Whenever the word "proposal" shows up in a line of the data, copy that line.
(Task data Opens)
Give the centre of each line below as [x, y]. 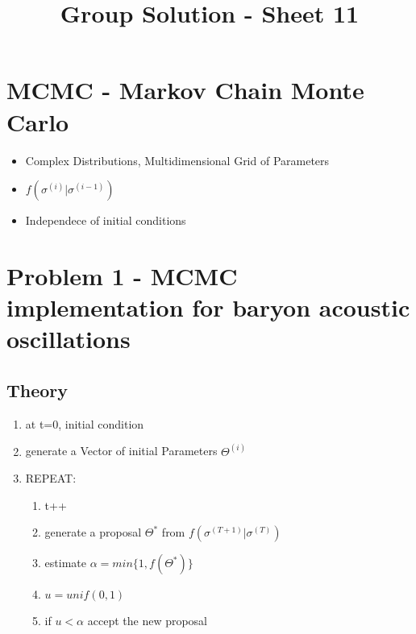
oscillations [69, 339]
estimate [65, 563]
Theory [37, 390]
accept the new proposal [148, 621]
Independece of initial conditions [106, 220]
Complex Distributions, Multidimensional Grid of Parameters [177, 160]
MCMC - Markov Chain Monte [185, 90]
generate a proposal [93, 532]
(Task data Closes)
**Reply to the task**
accept the new proposal [148, 621]
generate a proposal [93, 532]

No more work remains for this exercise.